SEM analysis revealed that the cells from all topological surfaces were lifted away from the flat glass substrate, the cells anchoring on the top of the microtubes (Fig. 4). This observation is consistent with the study of Zeinab Jahed et al. reporting that glioma cells were close from the flat substrate only for short micropillars, i.e., heights below < 2 μm, when the cell protrusions extended between the micropillars [7]. Another interesting observation was that the microtubes situated at the cells’ periphery bended toward the center of the cells (red arrows in Fig. 4), because of the cells traction forces [23]. Cell traction forces in adherent cells like the osteoblasts are generated through the actomyosin interactions and act on the underlying substrate through focal adhesion proteins such as integrins. Previous studies using micropipette aspiration and pyramidal AFM [34] report that the traction forces trigger biochemical signaling network that connects the extracellular matrix, cytoskeleton and nuclei. In our experiments, the fact that the higher microtubes bended more than the shorter ones accounts for the strongest nuclei deformation (Figs. 6, 7, 8).

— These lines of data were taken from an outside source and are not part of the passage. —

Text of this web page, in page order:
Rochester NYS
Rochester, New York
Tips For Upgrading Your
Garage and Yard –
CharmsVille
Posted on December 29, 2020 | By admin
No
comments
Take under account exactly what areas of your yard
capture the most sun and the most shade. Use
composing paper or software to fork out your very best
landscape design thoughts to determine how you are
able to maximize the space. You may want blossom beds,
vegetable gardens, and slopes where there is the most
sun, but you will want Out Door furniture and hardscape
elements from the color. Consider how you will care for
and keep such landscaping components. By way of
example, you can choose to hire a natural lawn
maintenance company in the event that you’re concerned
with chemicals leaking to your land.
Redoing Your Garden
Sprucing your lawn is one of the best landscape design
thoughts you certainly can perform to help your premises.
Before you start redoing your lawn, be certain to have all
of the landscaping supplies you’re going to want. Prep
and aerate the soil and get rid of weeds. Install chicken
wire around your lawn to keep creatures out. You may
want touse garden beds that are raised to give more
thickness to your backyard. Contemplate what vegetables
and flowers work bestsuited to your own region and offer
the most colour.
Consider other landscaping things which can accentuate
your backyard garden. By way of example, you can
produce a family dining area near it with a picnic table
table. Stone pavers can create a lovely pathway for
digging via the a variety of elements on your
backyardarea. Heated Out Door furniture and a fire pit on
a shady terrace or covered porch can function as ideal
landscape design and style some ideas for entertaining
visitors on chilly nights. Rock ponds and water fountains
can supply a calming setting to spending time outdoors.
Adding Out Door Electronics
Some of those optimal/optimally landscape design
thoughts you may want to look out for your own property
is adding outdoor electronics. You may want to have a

We further performed a SolidWorks® (Finite Element Model) simulation of the interaction between the cells and the microtubes underneath, in response to applied horizontal traction force of 8.5 μN (Fig. 5). The results confirmed the experimental observations according to which the bending of the microtubes (displayed in Fig. 4 as “microtubes displacement”) increased with their height. A similar conclusion was reported by Fu et al., which used the finite element method for analyzing deflections of hexagonally spaced poly-(dimethylsiloxane) microposts with a post diameter of 2 μm and heights between 1 and 12 μm, under different applied horizontal traction forces exerted by human mesenchymal stem cells [10]. The simulation results are very similar with the images obtained by electron microscopy (Fig. 4 vs. 5).

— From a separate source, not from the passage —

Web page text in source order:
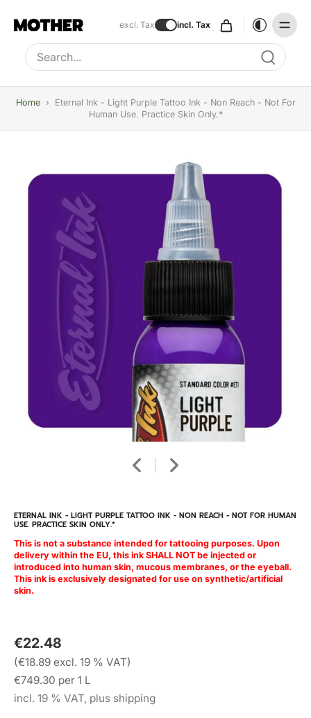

We also examined the cytoskeletal arrangements on the topological surfaces by fluorescence microscopy (Fig. 6). On the flat surfaces, the actin filaments were homogenously spread. On all topological surfaces, irrespective of their height, the cells exhibited localized, elongated, stress fibers aligned along free spaces between the microtubes. A similar cellular response was reported for glioma cells grown on of silicon micropillar arrays [7] and confirms the role of surface topography in modulating the cellular behavior.

We further looked into more details related to shape changes of the cells nuclei (Fig. 7). When the cells attached on the topological surfaces, the nuclei changed their shape and wrapped around the microtubes. Nuclei deformation triggered by topological surfaces with micropillar arrays has been reported in several studies. Micropillar arrays of poly(lactide-co-glycolide) were used for nuclei deformation of mesenchymal stem cells and osteoblasts [2]. Cellular functions were also modulated via the mechanical stiffness of the cellular environment [28]. Patterned micropillars with various heights, where increasing height corresponds to decreased stiffness, have been used to manipulate the mechanical regulation of human MSC differentiation [10]. Microtube cell culture structures were employed to determine the spatial limit for the “self-imposed” nuclei deformation [11].

In our study, we quantified of nuclei deformation through the shape index (SI) and eccentricity (ECC) parameters. We recall that SI values reflect the deformation of the nucleus’ edges, while the eccentricity provides information about the nucleus deformation as a whole. According to Fig. 8, SI values below 0.6 and ECC higher than 0.6 indicate a significantly deformed nucleus. The nuclei deformation increased with increasing microtubes’ height thus with substrate flexibility. Moreover, the nuclei deformation increased after LIPUS treatment in comparison with the cells cultured in static conditions. Overall, these results provide evidence that the interplay between the cellular traction forces, substrate flexibility and LIPUS treatment results in different degrees of nuclei deformation.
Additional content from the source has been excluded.